All we're doing is reading from the texture and multiplying it by the value foo.

External Shader Source

This is easy, let's setup the src attribute to get the shader source externally if present.

//don't forget to update observedAttributes
#src;
set src(val) {
    fetch(val)
        .then(r => r.text())
        .then(txt => {
            this.#src = txt;
            this.draw(); //expensive
        });
}

And just update the shader generation:

const shaderModule = this.device.createShaderModule({
    code: this.#src ? this.#src : htmlDecode(this.dom.script.textContent)
});

Performance Improvement

I've noted a couple times that this.draw is expensive because we're setting up the entire pipeline. Let's fix that so that we boot in one step and then just modify the things that matter in draw.
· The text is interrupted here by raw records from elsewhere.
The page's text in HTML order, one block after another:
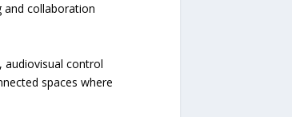
and collaboration
audiovisual control
spaces where
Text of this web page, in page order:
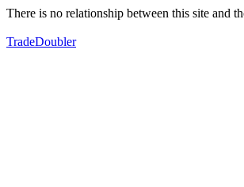
There is no relationship between this site and
TradeDoubler
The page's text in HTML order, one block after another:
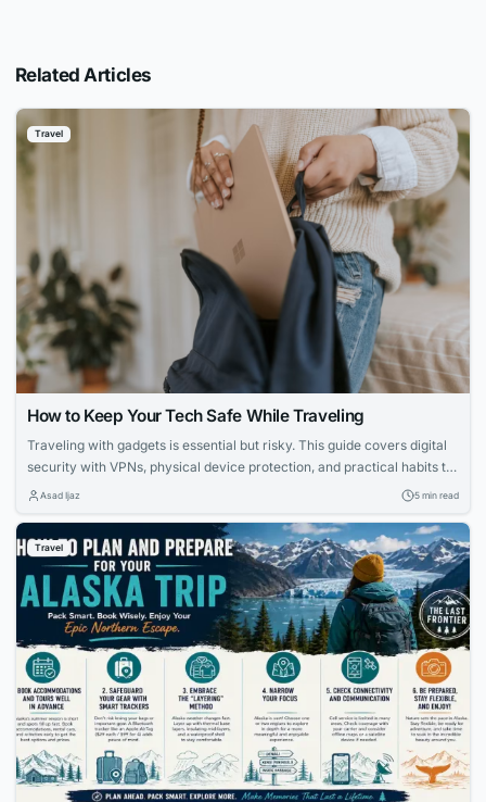
Related Articles
Travel
How to Keep Your Tech Safe While Traveling
Traveling with gadgets is essential but risky. This guide covers digital
security with VPNs, physical device protection, and practical habits to
keep your tech and data safe, ensuring your trip stays worry-free.
Asad Ijaz 5 min read
Travel
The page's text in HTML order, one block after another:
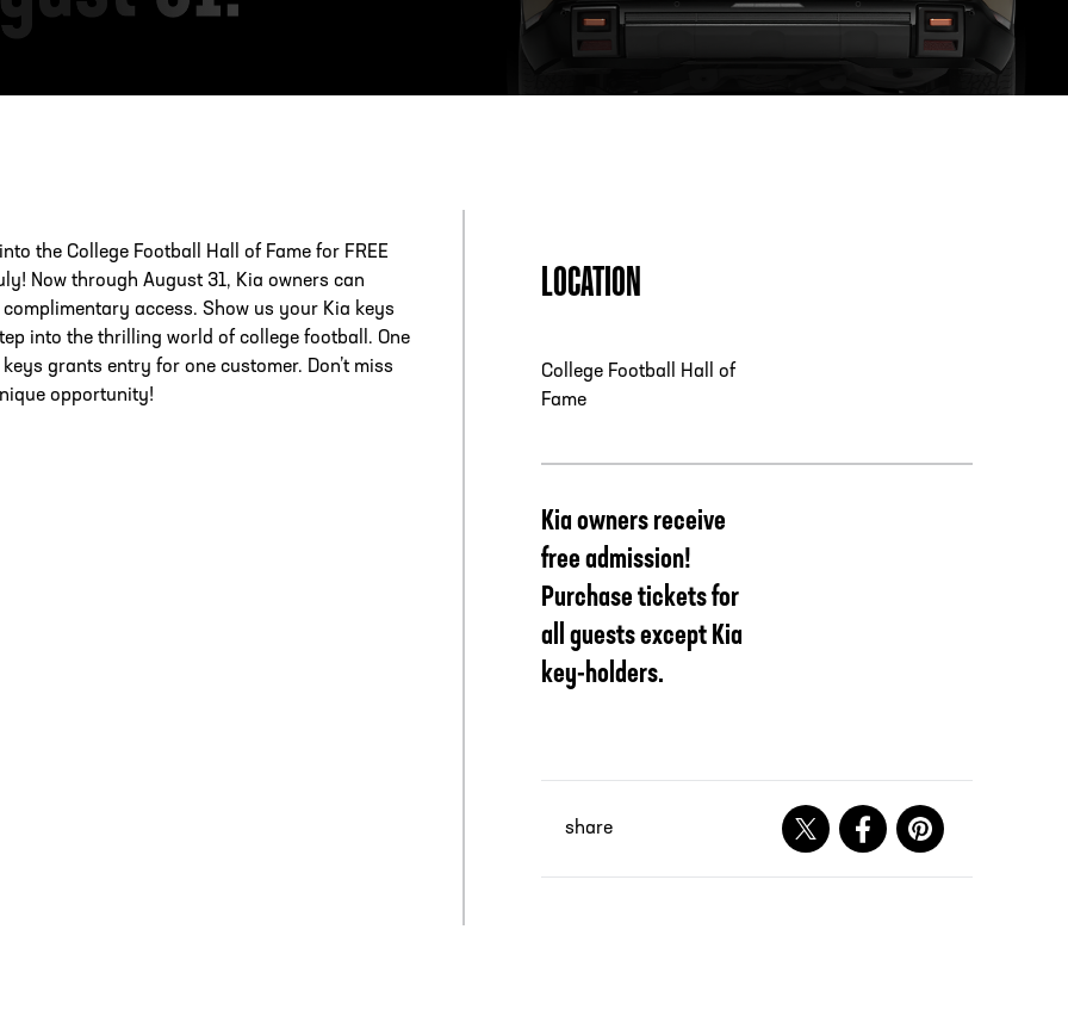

I'm not going to go through all of it but it's basically moving one-time things to bootGpu (create vertex buffer and context), texture changes to updateTexture (texture and sampler creation), and shader changes to updateShader (create shader module) and everything else to draw and sharing things internally with private variables. There's also a ready-state pattern:

#ready;
#setReady;
constructor(){
  //...other stuff
  this.#ready = new Promise((res) => {
    this.#setReady = res;
  }); 
}

This lets us setup a promise but resolve it from the outside. We can use #setReady later in connectedCallback:

await this.bootGpu();
this.#setReady();

This allows us to set gaurds in updateTexture, updateShader, and draw:

async updateShader() {
  if(!this.#src && !this.dom.script) return;
  await this.#ready;
  // ... other stuff
}

So if the attributes trigger before the GPU is setup (and from my testing getting the adapter can take seconds) this leaves it waiting until the device is ready and it can proceed without error.

The optimization is pretty scattershot, moving things around and then seeing if it still works. It could still be improved but it at least gets us to the point where draws are cheaper. One of the main things to watch out for is that the commandEncoder can only be used once. I don't understand why but don't call it again after you call finish or you'll get weird errors so this has to be part of draw.